* [Your task]
Exactly the lines below starting at the line with "UI::ButtonListBox [51, 36]" and ending at the line with "transformation takes place" are wanted, with both ends included. Leave out the pictures and add no other lines.

* [Data records]
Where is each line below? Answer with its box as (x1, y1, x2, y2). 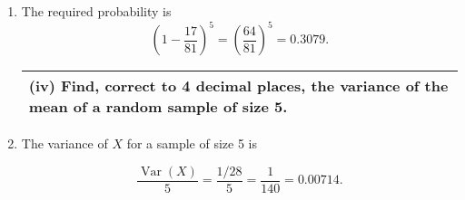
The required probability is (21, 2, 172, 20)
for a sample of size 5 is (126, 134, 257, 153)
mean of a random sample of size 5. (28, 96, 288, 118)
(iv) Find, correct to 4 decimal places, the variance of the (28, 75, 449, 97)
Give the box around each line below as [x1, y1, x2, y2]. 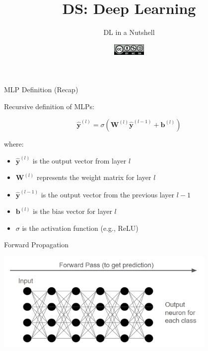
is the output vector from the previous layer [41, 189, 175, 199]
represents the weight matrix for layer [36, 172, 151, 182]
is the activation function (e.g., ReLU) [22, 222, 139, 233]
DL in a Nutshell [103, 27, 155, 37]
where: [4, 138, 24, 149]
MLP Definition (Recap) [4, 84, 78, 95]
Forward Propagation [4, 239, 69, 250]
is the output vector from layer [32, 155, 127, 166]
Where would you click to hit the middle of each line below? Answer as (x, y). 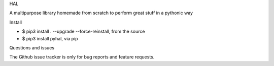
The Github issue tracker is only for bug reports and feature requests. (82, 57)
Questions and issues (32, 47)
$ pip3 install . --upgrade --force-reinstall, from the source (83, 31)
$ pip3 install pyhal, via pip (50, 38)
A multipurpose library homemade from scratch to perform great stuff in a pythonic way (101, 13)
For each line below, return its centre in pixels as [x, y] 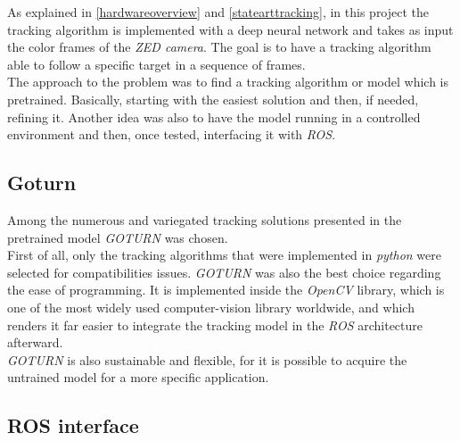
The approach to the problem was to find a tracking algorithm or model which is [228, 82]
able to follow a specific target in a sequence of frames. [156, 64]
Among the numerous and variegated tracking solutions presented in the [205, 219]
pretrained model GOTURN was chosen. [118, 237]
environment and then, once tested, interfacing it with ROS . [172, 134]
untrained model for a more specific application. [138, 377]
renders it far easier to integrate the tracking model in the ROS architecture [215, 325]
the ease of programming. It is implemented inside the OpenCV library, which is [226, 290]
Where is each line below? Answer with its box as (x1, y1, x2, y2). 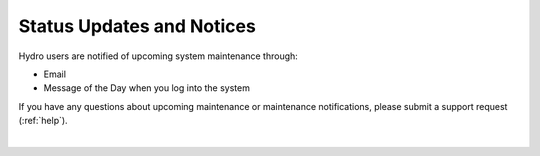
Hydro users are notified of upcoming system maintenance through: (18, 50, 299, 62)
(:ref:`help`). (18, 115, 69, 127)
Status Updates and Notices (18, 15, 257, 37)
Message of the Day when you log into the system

...

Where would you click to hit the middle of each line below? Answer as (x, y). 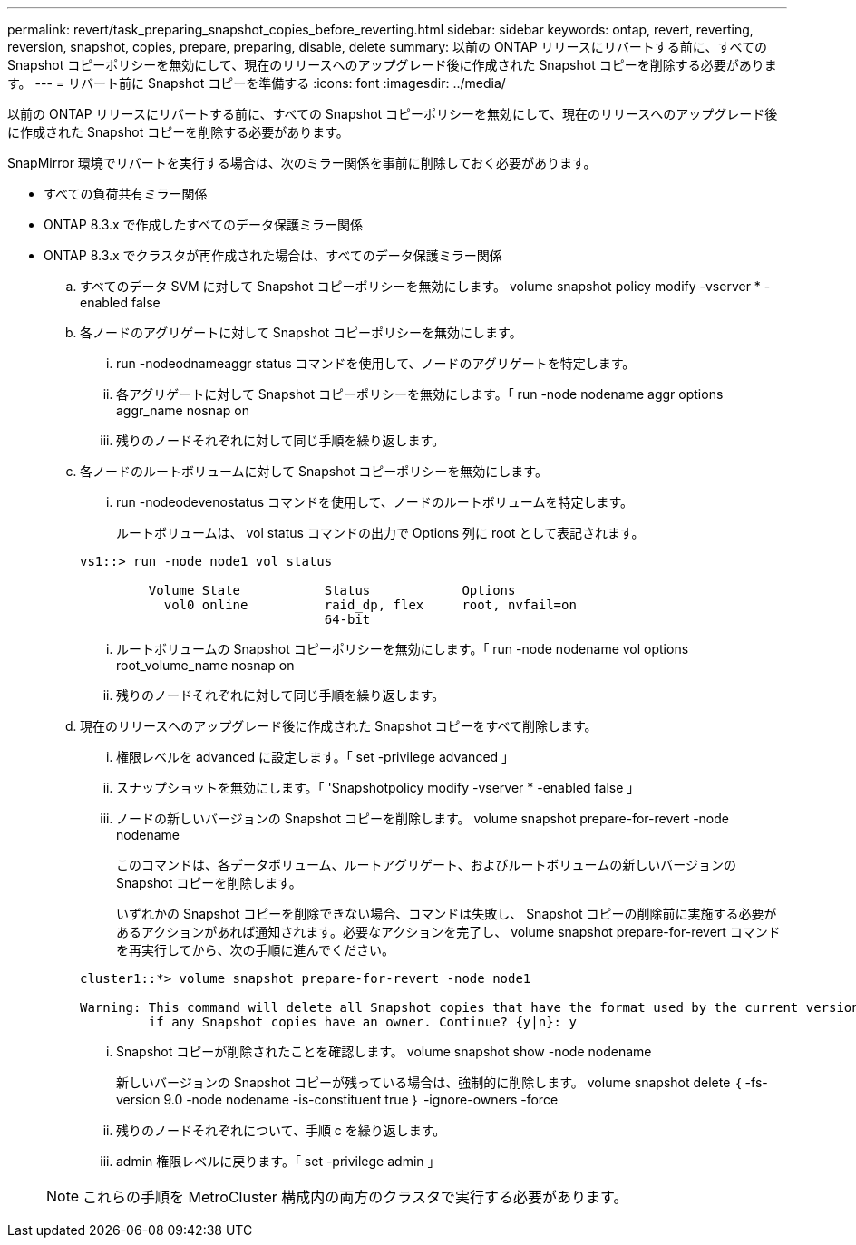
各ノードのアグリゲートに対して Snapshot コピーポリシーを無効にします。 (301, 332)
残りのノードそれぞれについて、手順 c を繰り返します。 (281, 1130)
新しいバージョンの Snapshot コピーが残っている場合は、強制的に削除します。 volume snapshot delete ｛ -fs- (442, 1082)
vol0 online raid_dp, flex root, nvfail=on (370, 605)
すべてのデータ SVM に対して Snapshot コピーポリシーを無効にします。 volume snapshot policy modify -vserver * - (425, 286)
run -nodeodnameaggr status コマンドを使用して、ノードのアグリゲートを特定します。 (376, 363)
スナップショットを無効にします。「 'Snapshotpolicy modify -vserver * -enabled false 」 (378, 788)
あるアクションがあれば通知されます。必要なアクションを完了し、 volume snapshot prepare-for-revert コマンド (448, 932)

==

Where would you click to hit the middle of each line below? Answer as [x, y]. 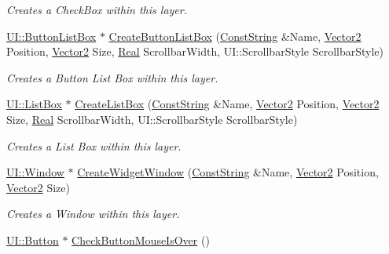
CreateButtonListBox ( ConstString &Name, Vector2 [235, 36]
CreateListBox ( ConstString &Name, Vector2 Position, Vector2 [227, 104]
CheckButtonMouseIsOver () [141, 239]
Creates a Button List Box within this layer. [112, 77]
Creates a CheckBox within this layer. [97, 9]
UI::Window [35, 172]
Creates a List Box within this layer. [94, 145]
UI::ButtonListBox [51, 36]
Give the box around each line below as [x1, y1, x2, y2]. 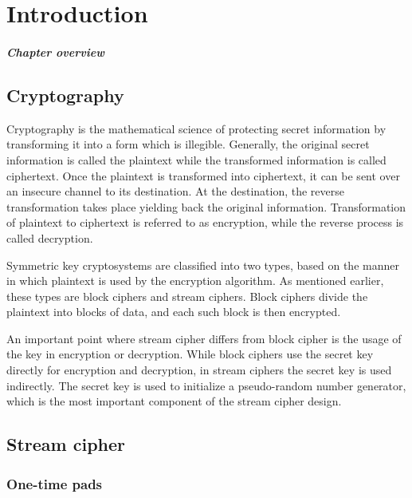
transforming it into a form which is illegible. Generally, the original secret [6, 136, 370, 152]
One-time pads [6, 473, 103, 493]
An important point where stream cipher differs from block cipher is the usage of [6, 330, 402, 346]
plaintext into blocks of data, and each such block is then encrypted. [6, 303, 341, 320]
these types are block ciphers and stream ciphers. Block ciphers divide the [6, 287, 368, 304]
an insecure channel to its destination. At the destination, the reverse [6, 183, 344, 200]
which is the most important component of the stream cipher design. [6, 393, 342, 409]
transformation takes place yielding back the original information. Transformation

* [Output of the exercise]
UI::ButtonListBox [51, 36]
Give the box around each line below as [x1, y1, x2, y2]. 
transforming it into a form which is illegible. Generally, the original secret [6, 136, 370, 152]
One-time pads [6, 473, 103, 493]
An important point where stream cipher differs from block cipher is the usage of [6, 330, 402, 346]
plaintext into blocks of data, and each such block is then encrypted. [6, 303, 341, 320]
these types are block ciphers and stream ciphers. Block ciphers divide the [6, 287, 368, 304]
an insecure channel to its destination. At the destination, the reverse [6, 183, 344, 200]
which is the most important component of the stream cipher design. [6, 393, 342, 409]
transformation takes place yielding back the original information. Transformation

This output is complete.